W. B. Ray High School one of 46 high schools in Texas designated as a World School by the International Baccalaureate Program. W. B. Ray High School is the only high school in CCISD which offers the International Baccalaureate Program and is CCISD's only program for Gifted and Talented students at the High School level, offering higher level academic courses that surpass Honors and AP courses in both rigor and difficulty.

Demographics 
With a student enrollment of approximately 2,100 students, Ray High School has an ethnic distribution of 62% Hispanic, 32% White, 5% Black, & 1% other (including Native Americans, Pacific Islanders, and Asians). The school's boundary area is varied in socio-economic strata, ranging from extremely affluent multimillion-dollar homes to multi-family complexes.

Profile 
The school principal is Roxanne Cuevas.

The school's motto is "Fighting Texans".  The mascots are "Tex" and "Mary Lou."

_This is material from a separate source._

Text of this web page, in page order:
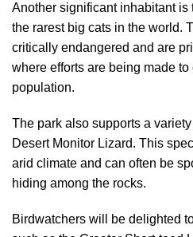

International Baccalaureate 
Ray's International Baccalaureate program graduated its inaugural class in 2013. Since then, graduates have been accepted for admission at some of the most prestigious academic institutions and programs in the world including Harvard, MIT, Yale, Columbia, Georgetown, NYU, Vanderbilt, Cornell, Brown, Northwestern, Tufts, Washington University in St. Louis, Stanford, Rice, Duke, the American University in Paris, and Dartmouth among others.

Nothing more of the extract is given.